2. No social media before 16
“Let kids get through the most vulnerable period of brain development before connecting them to a firehose of social comp and algorithmically chosen influencers,” Haidt stresses in his book—adding at the WSJ Festival in May, “Don’t let children go through puberty on social media, that’s the really vulnerable time.”
U.S. Surgeon General Vivek Murthy, who last week called for social media platforms to come with a warning label, pointed out in his 2023 advisory that up to 95% of youth ages 13–17 report using a social media platform, with more than a third saying they use social media “almost constantly.” And although age 13 is commonly the required minimum age used by social media platforms in the U.S., he noted, nearly 40% of children ages 8–12 use social media. And besides, Murthy said in a CNN interview, “Personally, based on the data that I’ve seen, believe that 13 is too early.”
He added, “If parents can band together and say you know, as a group, we’re not going to allow our kids to use social media until 16, or 17, or 18, or whatever age they choose, that’s a much more effective strategy in making sure your kids don’t get exposed to harm early.”
3. Phone-free schools
As Haidt writes in his book, “In all schools from elementary through high school, students should store their phones, smartwatches, and any other personal devices that can send or receive texts in phone lockers or locked pouches during the school day. That is the only way to free up their attention for each other and for their teachers.”
Because, as he noted at the WSJ event, “Imagine, for those of you who went to school before the internet, imagine that the school had a new rule: You can bring in your television from home, you can bring in your walkie talkie, you can bring in your record player, put it all on your desk, we’ll give you an outlet, and you can do that during class while the teacher’s talking. This is complete insanity. But that’s what we’ve done.”
Instead, when schools let kids keep the phone in their pocket, he added, “You have to hide it behind a book or under your desk if you want to text and watch video and watch porn, which the kids do.”
Earlier this month, the board of the Los Angeles Unified School District—the second largest school district in the country—approved a total ban on phones at school, set to take effect by the spring 2025 semester. In Massachusetts, more than half of districts have a total ban on phones at school. In New York, as Gov. Kathy Hochul considers a statewide ban, leaders of New York City public schools—which lifted a phone ban in 2015—say a full ban will return in 2025.
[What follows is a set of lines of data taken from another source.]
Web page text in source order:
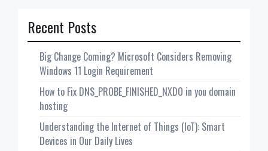
Recent Posts
Big Change Coming? Microsoft Considers Removing
Windows 11 Login Requirement
How to Fix DNS_PROBE_FINISHED_NXDO in you domain
hosting
Understanding the Internet of Things (IoT): Smart
Devices in Our Daily Lives
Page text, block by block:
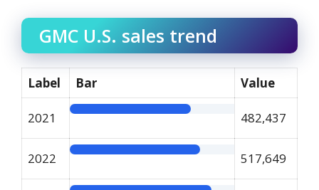
GMC U.S. sales trend
Label Bar Value
2021 482,437
2022 517,649
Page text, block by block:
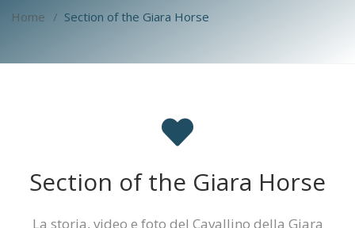
Home Section of the Giara Horse
Section of the Giara Horse
La storia, video e foto del Cavallino della Giara
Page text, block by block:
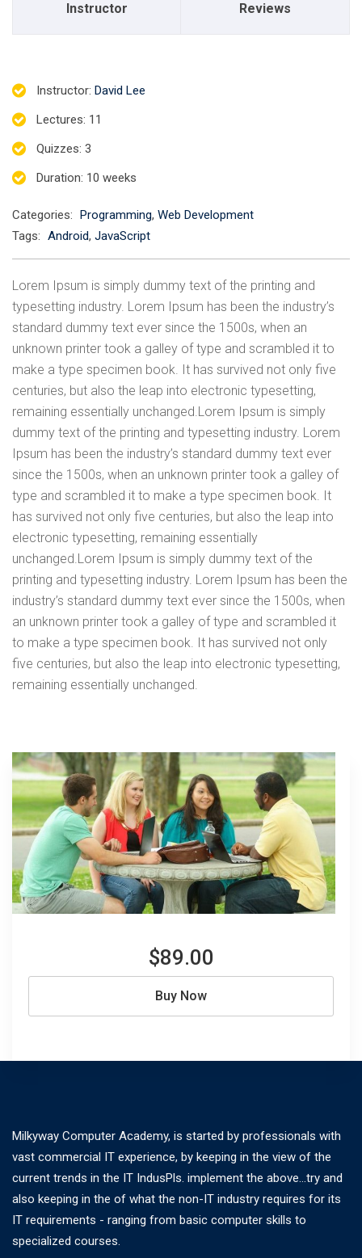
Instructor Reviews
Instructor: David Lee
Lectures: 11
Quizzes: 3
Duration: 10 weeks
Categories: Programming, Web Development
Tags: Android, JavaScript
Lorem Ipsum is simply dummy text of the printing and
typesetting industry. Lorem Ipsum has been the industry’s
standard dummy text ever since the 1500s, when an
unknown printer took a galley of type and scrambled it to
make a type specimen book. It has survived not only five
centuries, but also the leap into electronic typesetting,
remaining essentially unchanged.Lorem Ipsum is simply
dummy text of the printing and typesetting industry. Lorem
Ipsum has been the industry’s standard dummy text ever
since the 1500s, when an unknown printer took a galley of
type and scrambled it to make a type specimen book. It
has survived not only five centuries, but also the leap into
electronic typesetting, remaining essentially
unchanged.Lorem Ipsum is simply dummy text of the
printing and typesetting industry. Lorem Ipsum has been the
industry’s standard dummy text ever since the 1500s, when
an unknown printer took a galley of type and scrambled it
to make a type specimen book. It has survived not only
five centuries, but also the leap into electronic typesetting,
remaining essentially unchanged.
$89.00
Buy Now
Milkyway Computer Academy, is started by professionals with
vast commercial IT experience, by keeping in the view of the
current trends in the IT IndusPls. implement the above...try and
also keeping in the of what the non-IT industry requires for its
IT requirements - ranging from basic computer skills to
specialized courses.
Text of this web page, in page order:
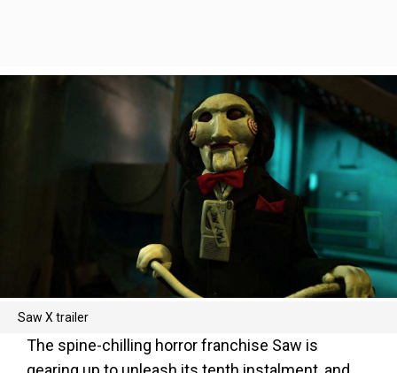
Saw X trailer
The spine-chilling horror franchise Saw is

4. Far more unsupervised play and childhood independence
That’s the way children naturally develop social skills, overcome anxiety, and become self-governing young adults.
“There can’t be an adult guarding them all the time until they go to college,” Haidt said at the WSJ event.
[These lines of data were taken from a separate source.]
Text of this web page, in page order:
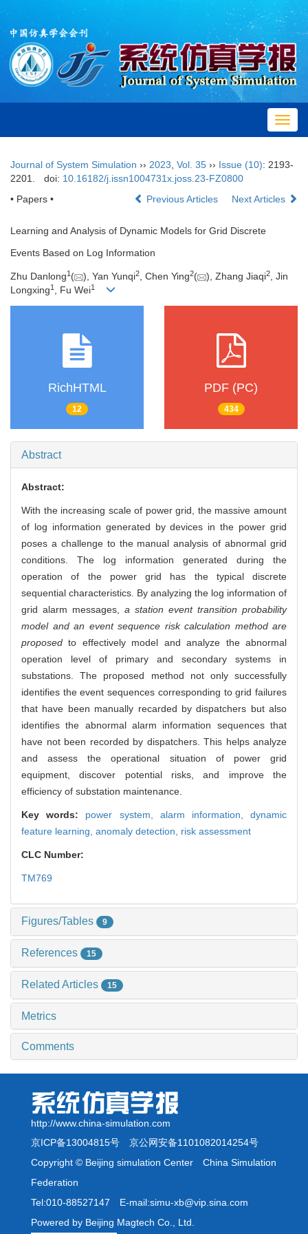
Journal of System Simulation ›› 2023 Vol. 35 ›› Issue (10): 2193-
2201.
doi: 10.16182/j.issn1004731x.joss.23-FZ0800
• Papers •
Previous Articles Next Articles
Learning and Analysis of Dynamic Models for Grid Discrete
Events Based on Log Information
Zhu Danlong1 ( ), Yan Yunqi2, Chen Ying2( ), Zhang Jiaqi2, Jin
Longxing1 , Fu Wei1
RichHTML
12
PDF (PC)
434
Abstract
Abstract:
With the increasing scale of power grid, the massive amount
of log information generated by devices in the power grid
poses a challenge to the manual analysis of abnormal grid
conditions. The log information generated during the
operation of the power grid has the typical discrete
sequential characteristics. By analyzing the log information of
grid alarm messages, a station event transition probability
model and an event sequence risk calculation method are
proposed to effectively model and analyze the abnormal
operation level of primary and secondary systems in
substations. The proposed method not only successfully
identifies the event sequences corresponding to grid failures
that have been manually recarded by dispatchers but also
identifies the abnormal alarm information sequences that
have not been recorded by dispatchers. This helps analyze
and assess the operational situation of power grid
equipment, discover potential risks, and improve the
efficiency of substation maintenance.
Key words: power system, alarm information,dynamic
feature learning, anomaly detection, risk assessment
CLC Number:
TM769
Figures/Tables 9
References 15
Related Articles 15
Metrics
Comments
http://www.china-simulation.com
京ICP备13004815号 京公网安备1101082014254号
Copyright © Beijing simulation Center China Simulation
Federation
Tel:010-88527147 E-mail:simu-xb@vip.sina.com
Powered by Beijing Magtech Co., Ltd.
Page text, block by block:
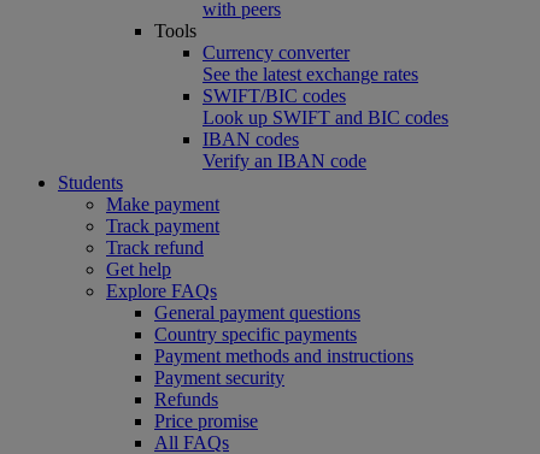
with peers
Tools
Currency converter
See the latest exchange rates
SWIFT/BIC codes
Look up SWIFT and BIC codes
IBAN codes
Verify an IBAN code
Students
Make payment
Track payment
Track refund
Get help
Explore FAQs
General payment questions
Country specific payments
Payment methods and instructions
Payment security
Refunds
Price promise
All FAQs
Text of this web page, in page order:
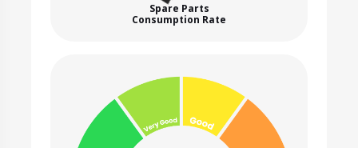
Spare Parts
Consumption Rate
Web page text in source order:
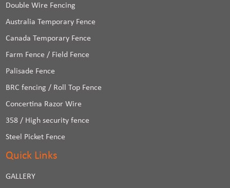
Double Wire Fencing
Australia Temporary Fence
Canada Temporary Fence
Farm Fence / Field Fence
Palisade Fence
BRC fencing / Roll Top Fence
Concertina Razor Wire
358 / High security fence
Steel Picket Fence
Quick Links
GALLERY
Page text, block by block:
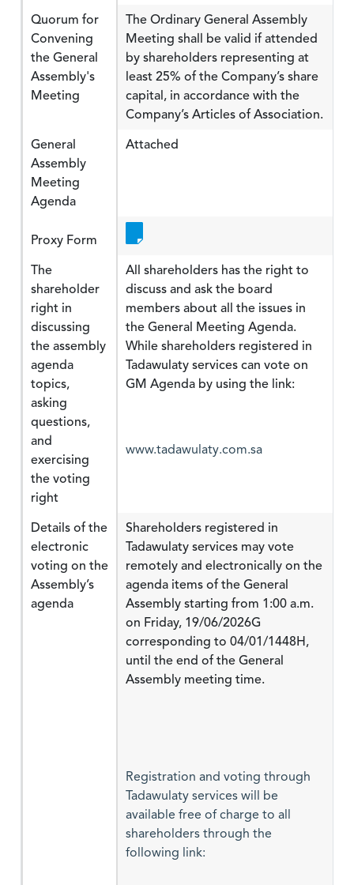
Quorum for
Convening
the General
Assembly's
Meeting
The Ordinary General Assembly
Meeting shall be valid if attended
by shareholders representing at
least 25% of the Company’s share
capital, in accordance with the
Company’s Articles of Association.
General
Assembly
Meeting
Agenda
Attached
Proxy Form
The
shareholder
right in
discussing
the assembly
agenda
topics,
asking
questions,
and
exercising
the voting
right
All shareholders has the right to
discuss and ask the board
members about all the issues in
the General Meeting Agenda.
While shareholders registered in
Tadawulaty services can vote on
GM Agenda by using the link:
www.tadawulaty.com.sa
Details of the
electronic
voting on the
Assembly’s
agenda
Shareholders registered in
Tadawulaty services may vote
remotely and electronically on the
agenda items of the General
Assembly starting from 1:00 a.m.
on Friday, 19/06/2026G
corresponding to 04/01/1448H,
until the end of the General
Assembly meeting time.
Registration and voting through
Tadawulaty services will be
available free of charge to all
shareholders through the
following link:
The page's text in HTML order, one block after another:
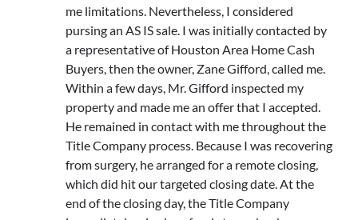
me limitations. Nevertheless, I considered
pursing an AS IS sale. I was initially contacted by
a representative of Houston Area Home Cash
Buyers, then the owner, Zane Gifford, called me.
Within a few days, Mr. Gifford inspected my
property and made me an offer that I accepted.
He remained in contact with me throughout the
Title Company process. Because I was recovering
from surgery, he arranged for a remote closing,
which did hit our targeted closing date. At the
end of the closing day, the Title Company
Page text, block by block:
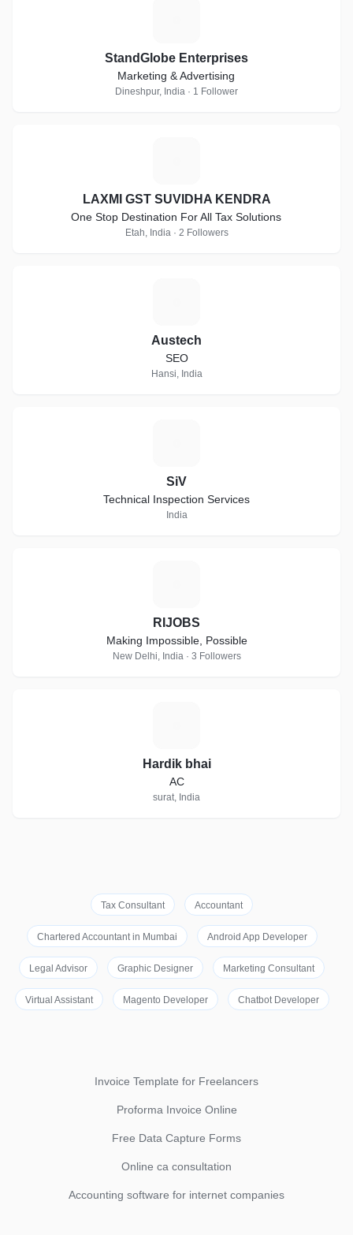
StandGlobe Enterprises
Marketing & Advertising
Dineshpur, India · 1 Follower
LAXMI GST SUVIDHA KENDRA
One Stop Destination For All Tax Solutions
Etah, India · 2 Followers
Austech
SEO
Hansi, India
SiV
Technical Inspection Services
India
RIJOBS
Making Impossible, Possible
New Delhi, India · 3 Followers
Hardik bhai
AC
surat, India
Tax Consultant Accountant
Chartered Accountant in Mumbai Android App Developer
Legal Advisor Graphic Designer Marketing Consultant
Virtual Assistant Magento Developer Chatbot Developer
Invoice Template for Freelancers
Proforma Invoice Online
Free Data Capture Forms
Online ca consultation
Accounting software for internet companies
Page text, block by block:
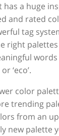
a huge
and rated
tag
right
‘eco’.
color
trending
from an
new palette

He credits at least some of his epiphanies around this issue to Free-Range Kids founder and advocate Lenore Skenazy, famously dubbed “World’s Worst Mom” in 2008 when she wrote about letting her 9-year-old take the New York City subway home alone. Haidt joined Skenazy in founding Let Grow, which advocates through legislation and school programs for childhood independence.
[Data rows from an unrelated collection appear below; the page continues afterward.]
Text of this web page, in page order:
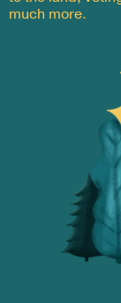
much more.
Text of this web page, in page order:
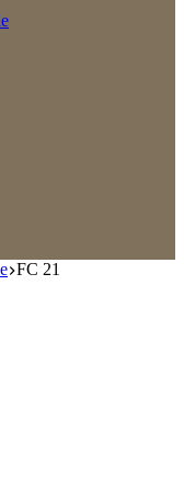
FC 21
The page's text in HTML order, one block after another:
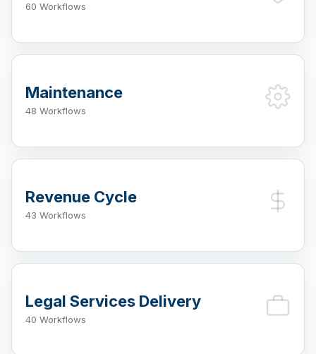
60 Workflows
Maintenance
48 Workflows
Revenue Cycle
43 Workflows
Legal Services Delivery
40 Workflows
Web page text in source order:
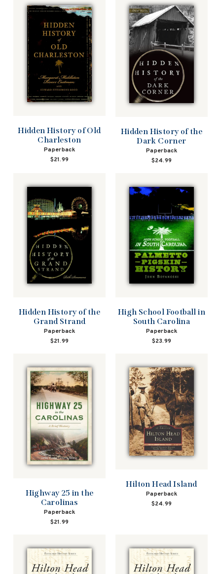
Hidden History of Old
Charleston
Paperback
$21.99
Hidden History of the
Dark Corner
Paperback
$24.99
Hidden History of the
Grand Strand
Paperback
$21.99
High School Football in
South Carolina
Paperback
$23.99
Highway 25 in the
Carolinas
Paperback
$21.99
Hilton Head Island
Paperback
$24.99
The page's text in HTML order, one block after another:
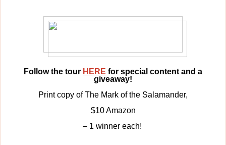
Follow the tour HERE for special content and a
giveaway!
Print copy of The Mark of the Salamander,
$10 Amazon
– 1 winner each!
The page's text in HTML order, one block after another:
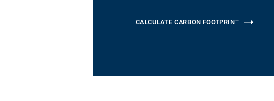
CALCULATE CARBON FOOTPRINT
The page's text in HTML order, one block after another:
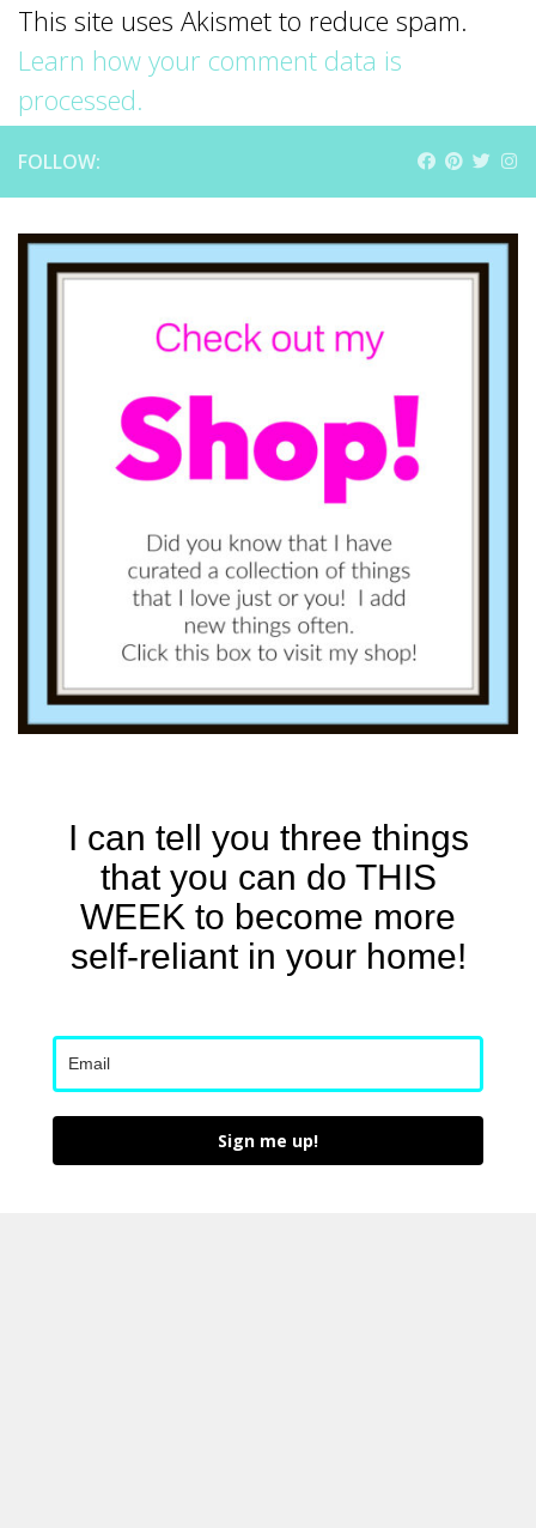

On the New York Times Hard Fork podcast in March, he elaborated on this fourth rule: “My story is not a simple-minded story about it being all smartphones and social media. It’s actually a two-part story about the decline of the play-based childhood, where we cracked down on free play from the 1980s, the milk cartons, the abducted children, all that stuff. We don’t let our kids out. So we reduce what they need, which is free play with each other, from the 80s through about 2010, and then we bring in the phone-based childhood, the great rewiring.”